No caso de Singer, o Departamento da Justiça norte-americano informou ao juiz que o governo Obama concordava com a argumentação legal da Argentina; mas o presidente jamais invocou a mágica cláusula que deteria o abutre.
Hesitação
A devastadora hesitação de Obama não é surpresa. Repete a capitulação do presidente diante de Singer em seu último confronto direto.
Foi em 2009. Singer, por meio de uma manobra financeira brilhantemente complexa, tomou o controle da Delphi Automotive, fornecera exclusiva de muitas das autopeças necessárias à General Motors e Chrysler. As duas gigantes dos automóveis já estavam em concordata.
Singer e seus co-investidores exigiam que o Tesouro dos Estados Unidos lhes pagasse bilhões – o que incluía US$ 350 milhões em pagamento imediato – ou, ameaçou o financista, “vamos forçá-los a fechar”. A Delphi suspenderia o fornecimento de peças à GM.
A GM e a Chrysler, que tinham apenas dois dias de peças em seus estoques, teriam de paralisar suas atividades, e entrariam em liquidação forçada.
O negociador de Obama, o secretário assistente do tesouro Steven Rattner, classificou a demanda dos fundos abutres como “extorsão” -a mesma caracterização de Singer que a presidente argentina Cristina Fernández de Kirchner repetiu na semana passada.
Mas enquanto Cristina declarou que “não posso, como presidente, submeter o país a essa extorsão”, Obama não demorou a ceder. O Tesouro dos Estados Unidos terminou por discretamente pagar generosos US$ 12,92 bilhões ao consórcio de Singer, em dinheiro e subsídios do fundo de resgate automobilístico do Departamento do Tesouro.
Singer respondeu à generosidade de Obama fechando 25 das 29 fábricas de autopeças da Delphi nos Estados Unidos e transferindo 25 mil empregos para a Ásia. A Elliott Management, de Singer, embolsou 1,29 bilhão, e Singer abocanhou a fatia do leão desse dinheiro.
Motivos
No caso da Argentina, Obama certamente tem motivo para agir. O Departamento de Estado norte-americano alertou o juiz de que acatar as teorias legais de Singer colocaria em risco os acordos de resgate para dívidas nacionais em todo o planeta.

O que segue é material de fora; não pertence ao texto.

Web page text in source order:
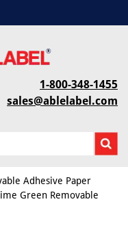
1-800-348-1455
sales@ablelabel.com
Adhesive Paper
Green Removable
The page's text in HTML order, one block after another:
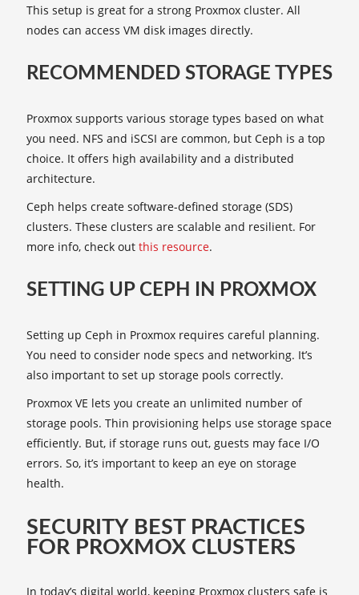
This setup is great for a strong Proxmox cluster. All
nodes can access VM disk images directly.
RECOMMENDED STORAGE TYPES
Proxmox supports various storage types based on what
you need. NFS and iSCSI are common, but Ceph is a top
choice. It offers high availability and a distributed
architecture.
Ceph helps create software-defined storage (SDS)
clusters. These clusters are scalable and resilient. For
more info, check out this resource.
SETTING UP CEPH IN PROXMOX
Setting up Ceph in Proxmox requires careful planning.
You need to consider node specs and networking. It’s
also important to set up storage pools correctly.
Proxmox VE lets you create an unlimited number of
storage pools. Thin provisioning helps use storage space
efficiently. But, if storage runs out, guests may face I/O
errors. So, it’s important to keep an eye on storage
health.
SECURITY BEST PRACTICES
FOR PROXMOX CLUSTERS
In today’s digital world, keeping Proxmox clusters safe is
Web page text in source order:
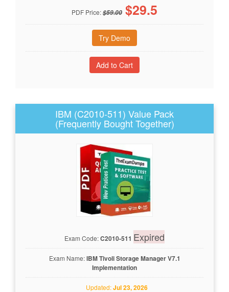
PDF Price:$59.00 $29.5
Try Demo
IBM (C2010-511) Value Pack
(Frequently Bought Together)
Exam Code:C2010-511 Expired
Exam Name:IBM Tivoli Storage Manager V7.1
Implementation
Updated:Jul 23, 2026
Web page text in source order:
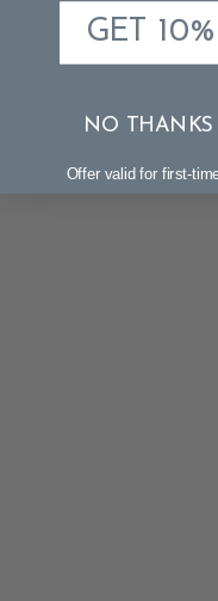
GET
NO THANKS
Offer valid for first-
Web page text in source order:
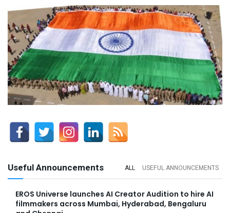
Useful Announcements ALL USEFUL ANNOUNCEMENTS
EROS Universe launches AI Creator Audition to hire AI
filmmakers across Mumbai, Hyderabad, Bengaluru

E de fato há informações de que, em 2012, Singer se uniu a outro investidor abutre bilionário, Kenneth Dart, para extorquir um imenso pagamento do governo grego durante a crise do euro, ameaçando criar uma quebra coletiva de bancos na Europa.
A imprensa financeira se voltou contra Singer. Colunistas do “Wall Street Journal” e do “Financial Times” estão furiosos diante da quixotesca reinterpretação dos termos de empréstimos internacionais pelo financista, que se parece com a interpretação do Taleban para um tratado de paz. Sem paz, sem acordo.
Singer certamente batalhou para conquistar suas penas de abutre. Seu ataque à República do Congo abocanhou verbas de assistência bancadas pelos contribuintes norte-americanos e britânicos, e a Oxfam diz que suas ações solaparam a capacidade do país para combater uma epidemia de cólera.
(O porta-voz de Singer respondeu que foi a corrupção do governo da República do Congo, e não os processos judiciais dele, que empobreceu o país.)
Como se buscando reforçar suas credenciais de sujeito durão, Singer montou ataques judiciais ao JP Morgan Chase, Citibank, BNY Mellon e UBS, exigindo que os bancos lhe transfiram o dinheiro pago pela Argentina a eles nos últimos 10 anos.
Além disso, os advogados de Singer persuadiram o juiz a impedir que o BNY Mellon, que age como agente da Argentina, pagasse US$ 500 milhões a detentores de títulos de dívida argentinos.
Ou seja, o presidente norte-americano certamente deveria intervir. Não o fez. Por quê?
Não sou psicólogo. Mas disso sabemos: desde que decidiu encarar a Argentina, Singer abriu as portas de sua bilionária conta bancária e se tornou o maior doador às causas do Partido Republicano em Nova York.
Fundou o Restore Our Future, um clubinho para bilionários, canalizando os fundos de Bill Koch e dos demais riquinhos republicanos a um fundo de campanha temível, usado para bancar anúncios malévolos de ataque político.
E Singer recentemente doou US$ 1 milhão à Crossroads, outra organização de ataque político dirigida por Karl Rove.
Em outras palavras, contrariar Singer tem um preço. E, ao contrário da presidente da Argentina, Obama não parece disposto a pagá-lo.